Write the full listing out again, word for word, but omit the pictures.
(SOURCE RECORDS begins)
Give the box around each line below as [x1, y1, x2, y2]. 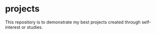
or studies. [21, 24, 43, 30]
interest [5, 24, 21, 30]
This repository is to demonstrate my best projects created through [5, 19, 141, 25]
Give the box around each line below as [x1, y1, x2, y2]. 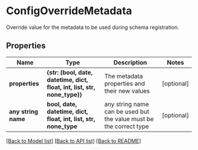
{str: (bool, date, [47, 68, 93, 76]
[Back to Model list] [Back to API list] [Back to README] [6, 137, 141, 144]
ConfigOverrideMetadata [6, 4, 133, 18]
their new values [104, 87, 150, 95]
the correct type [104, 122, 149, 131]
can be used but [104, 107, 149, 116]
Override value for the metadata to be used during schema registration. [6, 24, 180, 31]
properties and [104, 79, 146, 87]
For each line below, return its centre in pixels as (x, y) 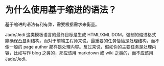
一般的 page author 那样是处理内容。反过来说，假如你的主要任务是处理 (81, 47)
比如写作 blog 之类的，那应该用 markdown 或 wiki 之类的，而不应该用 (83, 53)
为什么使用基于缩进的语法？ (61, 10)
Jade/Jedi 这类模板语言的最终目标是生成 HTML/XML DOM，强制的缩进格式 (81, 34)
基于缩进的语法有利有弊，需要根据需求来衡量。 (52, 24)
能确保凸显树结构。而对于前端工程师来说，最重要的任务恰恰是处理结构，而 (80, 41)
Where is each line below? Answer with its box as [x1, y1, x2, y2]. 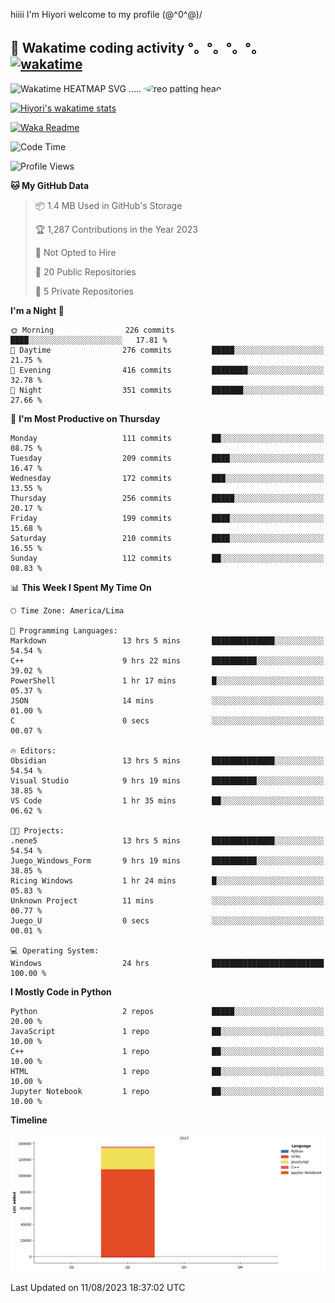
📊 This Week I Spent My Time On [10, 581, 152, 593]
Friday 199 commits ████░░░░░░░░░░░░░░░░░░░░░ [10, 513, 325, 523]
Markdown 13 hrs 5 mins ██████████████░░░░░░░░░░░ [10, 635, 325, 646]
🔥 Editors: [10, 745, 57, 756]
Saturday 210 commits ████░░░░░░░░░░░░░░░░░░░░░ [10, 533, 325, 543]
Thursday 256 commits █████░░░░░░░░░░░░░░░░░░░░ [10, 493, 325, 503]
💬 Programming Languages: [10, 625, 118, 636]
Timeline [10, 1114, 48, 1126]
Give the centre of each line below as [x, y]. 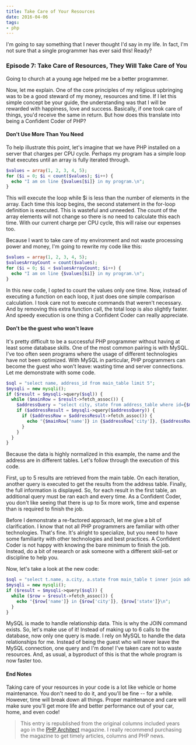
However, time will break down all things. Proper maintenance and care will [96, 699]
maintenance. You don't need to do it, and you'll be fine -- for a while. [90, 693]
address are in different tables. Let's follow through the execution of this [93, 460]
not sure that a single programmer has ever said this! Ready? [79, 51]
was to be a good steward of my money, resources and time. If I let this [91, 96]
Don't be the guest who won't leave [50, 329]
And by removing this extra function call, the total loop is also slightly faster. [97, 309]
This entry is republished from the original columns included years [100, 723]
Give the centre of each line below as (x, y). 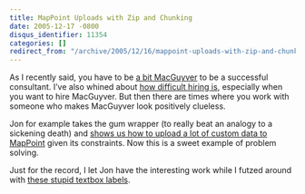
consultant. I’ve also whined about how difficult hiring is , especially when (146, 87)
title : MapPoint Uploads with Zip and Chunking (101, 18)
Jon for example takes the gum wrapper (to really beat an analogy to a (141, 124)
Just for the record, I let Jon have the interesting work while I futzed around (151, 170)
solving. (24, 153)
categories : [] (38, 43)
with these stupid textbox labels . (70, 180)
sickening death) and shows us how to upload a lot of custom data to (138, 133)
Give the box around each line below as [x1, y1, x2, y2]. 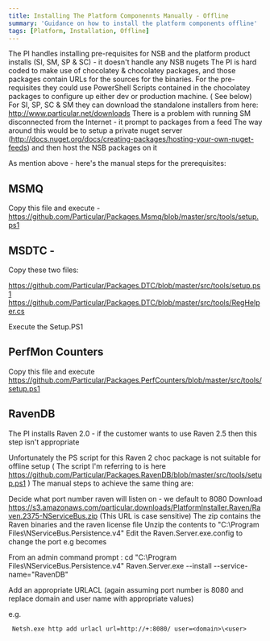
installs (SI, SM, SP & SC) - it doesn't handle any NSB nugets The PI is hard [8, 57, 257, 67]
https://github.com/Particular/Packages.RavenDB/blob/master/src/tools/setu [8, 469, 262, 479]
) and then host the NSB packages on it [27, 143, 157, 153]
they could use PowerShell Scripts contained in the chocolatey [43, 83, 251, 93]
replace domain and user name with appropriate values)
(SOURCE RECORDS ends)
RESULT FOR THIS EXERCISE —
Give the box around each line below as [x1, y1, x2, y2]. 
or studies. [21, 24, 43, 30]
interest [5, 24, 21, 30]
This repository is to demonstrate my best projects created through [5, 19, 141, 25]
Give the box around each line below as [x1, y1, x2, y2]. 
{str: (bool, date, [47, 68, 93, 76]
[Back to Model list] [Back to API list] [Back to README] [6, 137, 141, 144]
ConfigOverrideMetadata [6, 4, 133, 18]
their new values [104, 87, 150, 95]
the correct type [104, 122, 149, 131]
can be used but [104, 107, 149, 116]
Override value for the metadata to be used during schema registration. [6, 24, 180, 31]
properties and [104, 79, 146, 87]
For each line below, return its centre in pixels as (x, y) 
一般的 page author 那样是处理内容。反过来说，假如你的主要任务是处理 (81, 47)
比如写作 blog 之类的，那应该用 markdown 或 wiki 之类的，而不应该用 (83, 53)
为什么使用基于缩进的语法？ (61, 10)
Jade/Jedi 这类模板语言的最终目标是生成 HTML/XML DOM，强制的缩进格式 (81, 34)
基于缩进的语法有利有弊，需要根据需求来衡量。 (52, 24)
能确保凸显树结构。而对于前端工程师来说，最重要的任务恰恰是处理结构，而 (80, 41)
Where is each line below? Answer with its box as [x1, y1, x2, y2]. 
📊 This Week I Spent My Time On [10, 581, 152, 593]
Friday 199 commits ████░░░░░░░░░░░░░░░░░░░░░ [10, 513, 325, 523]
Markdown 13 hrs 5 mins ██████████████░░░░░░░░░░░ [10, 635, 325, 646]
🔥 Editors: [10, 745, 57, 756]
Saturday 210 commits ████░░░░░░░░░░░░░░░░░░░░░ [10, 533, 325, 543]
Thursday 256 commits █████░░░░░░░░░░░░░░░░░░░░ [10, 493, 325, 503]
💬 Programming Languages: [10, 625, 118, 636]
Timeline [10, 1114, 48, 1126]
Give the centre of each line below as [x, y]. 
However, time will break down all things. Proper maintenance and care will [96, 699]
maintenance. You don't need to do it, and you'll be fine -- for a while. [90, 693]
address are in different tables. Let's follow through the execution of this [93, 460]
not sure that a single programmer has ever said this! Ready? [79, 51]
was to be a good steward of my money, resources and time. If I let this [91, 96]
Don't be the guest who won't leave [50, 329]
And by removing this extra function call, the total loop is also slightly faster. [97, 309]
This entry is republished from the original columns included years [100, 723]
Give the centre of each line below as (x, y). 
consultant. I’ve also whined about how difficult hiring is , especially when (146, 87)
title : MapPoint Uploads with Zip and Chunking (101, 18)
Jon for example takes the gum wrapper (to really beat an analogy to a (141, 124)
Just for the record, I let Jon have the interesting work while I futzed around (151, 170)
solving. (24, 153)
categories : [] (38, 43)
with these stupid textbox labels . (70, 180)
sickening death) and shows us how to upload a lot of custom data to (138, 133)
Give the box around each line below as [x1, y1, x2, y2]. 
installs (SI, SM, SP & SC) - it doesn't handle any NSB nugets The PI is hard [8, 57, 257, 67]
https://github.com/Particular/Packages.RavenDB/blob/master/src/tools/setu [8, 469, 262, 479]
) and then host the NSB packages on it [27, 143, 157, 153]
they could use PowerShell Scripts contained in the chocolatey [43, 83, 251, 93]
replace domain and user name with appropriate values)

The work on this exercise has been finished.